|thanks wikimedia commons (PD:US, PD:100)|
I like the good-natured calm with which Patrick is shown looking out into the future, shading himself from the sun with his plain hat. Next to him his dog is content to wait for their next move, though you can see from his face he's curious what could be next. He's a handsome and well-cared-for pet but has the muscle tone of a working dog, just as Patrick is clearly prosperous but aware and capable. Here's a snippet from Patrick's obituary of July 1834, in The Gentleman's Magazine (p. 543-4):
A studied panegyric on his life would be opposed to its chief characteristic— simplicity, and an utter distaste for every kind of ostentation. But while the writer refrains therefrom, it is some consolation to himself and those who lament his loss, to recall his many virtues, at the head of which was undeviating rectitude of principle and action. To a sound understanding he added benevolence of heart, and an unvarying cheerfulness, which made him alike the favourite of young and old, towards whom he exercised a constant and unpretending hospitality.

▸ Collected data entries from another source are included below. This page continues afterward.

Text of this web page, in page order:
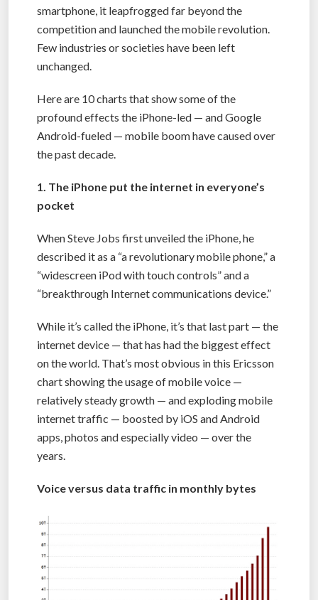
smartphone, it leapfrogged far beyond the
competition and launched the mobile revolution.
Few industries or societies have been left
unchanged.
Here are 10 charts that show some of the
profound effects the iPhone-led — and Google
Android-fueled — mobile boom have caused over
the past decade.
1. The iPhone put the internet in everyone’s
pocket
When Steve Jobs first unveiled the iPhone, he
described it as a “a revolutionary mobile phone,” a
“widescreen iPod with touch controls” and a
“breakthrough Internet communications device.”
While it’s called the iPhone, it’s that last part — the
internet device — that has had the biggest effect
on the world. That’s most obvious in this Ericsson
chart showing the usage of mobile voice —
relatively steady growth — and exploding mobile
internet traffic — boosted by iOS and Android
apps, photos and especially video — over the
years.
Voice versus data traffic in monthly bytes
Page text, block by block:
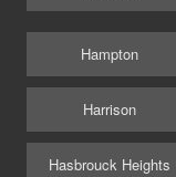
Hampton
Harrison
Hasbrouck Heights
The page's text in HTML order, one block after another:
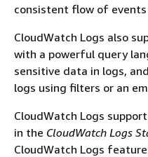
consistent flow of
CloudWatch Logs also
with a powerful query
sensitive data in logs,
logs using filters or an
CloudWatch Logs
in the CloudWatch Logs
CloudWatch Logs
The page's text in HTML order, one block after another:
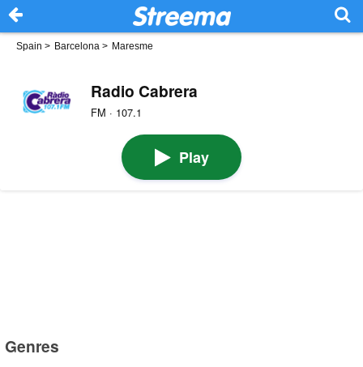
Spain > Barcelona > Maresme
Radio Cabrera
FM · 107.1
Play
Genres
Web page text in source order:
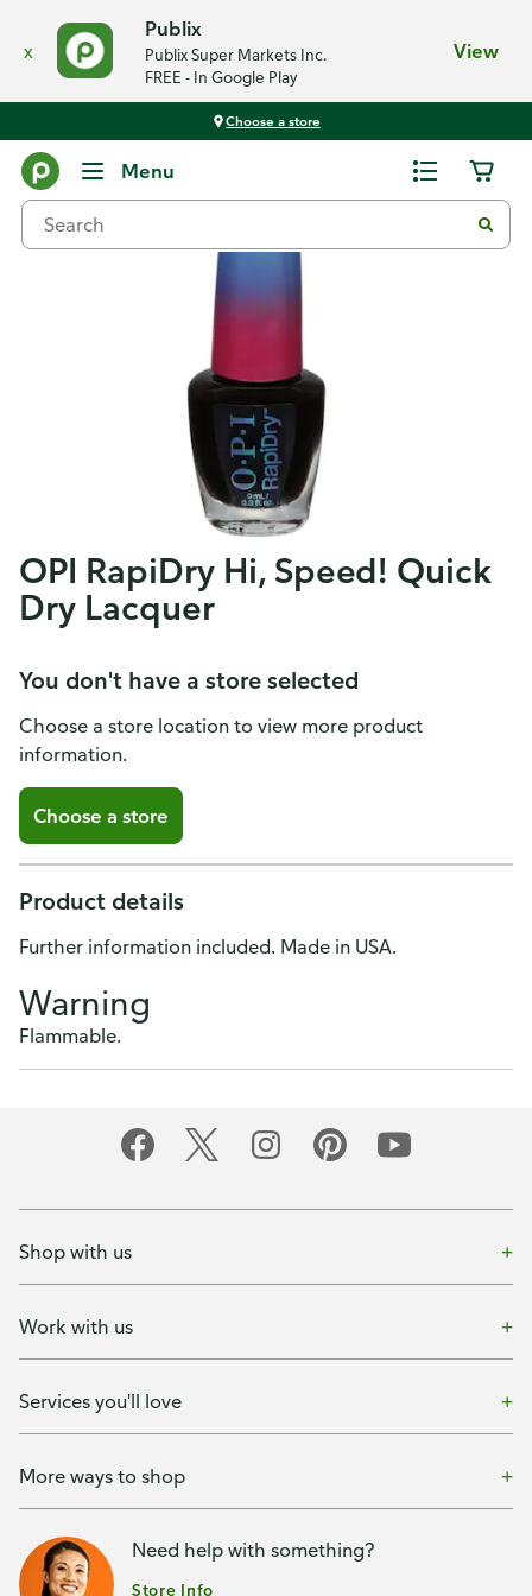
x
Publix
Publix Super Markets Inc.
FREE - In Google Play
View
Choose a store
Menu
OPI RapiDry Hi, Speed! Quick
Dry Lacquer
You don't have a store selected
Choose a store location to view more product
information.
Choose a store
Product details
Further information included. Made in USA.
Warning
Flammable.
Shop with us
Work with us
Services you'll love
More ways to shop
Need help with something?
Store Info
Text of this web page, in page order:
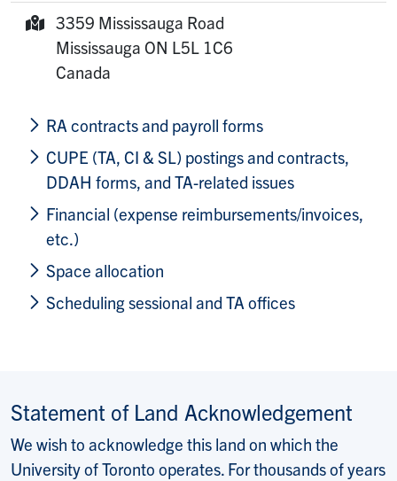
Room:
Mailing Address:
3359 Mississauga Road
Mississauga ON L5L 1C6
Canada
RA contracts and payroll forms
CUPE (TA, CI & SL) postings and contracts,
DDAH forms, and TA-related issues
Financial (expense reimbursements/invoices,
etc.)
Space allocation
Scheduling sessional and TA offices
Statement of Land Acknowledgement
We wish to acknowledge this land on which the
University of Toronto operates. For thousands of years

I wonder why one brother was called Patrick (Irish family?) and the other was Suetonius? I guess the mother got to name one boy and the father the other, lol.
Patrick is not only an Irish name! It is a common name in scores of countries and languages, including Arabic and Russian. "Patrick" is related to the word "patrician", which is Latin and means nobleman.
The Heatlys were Scottish from way, way back. Patrick and Suetonius's father left Scotland for New England. Their mother was the daughter of Sueton Grant, who himself was the son of another Sueton Grant. Like Patrick, Suetonius is an old Latin name.
Patrick Heatly was my 4th Great-grand-father.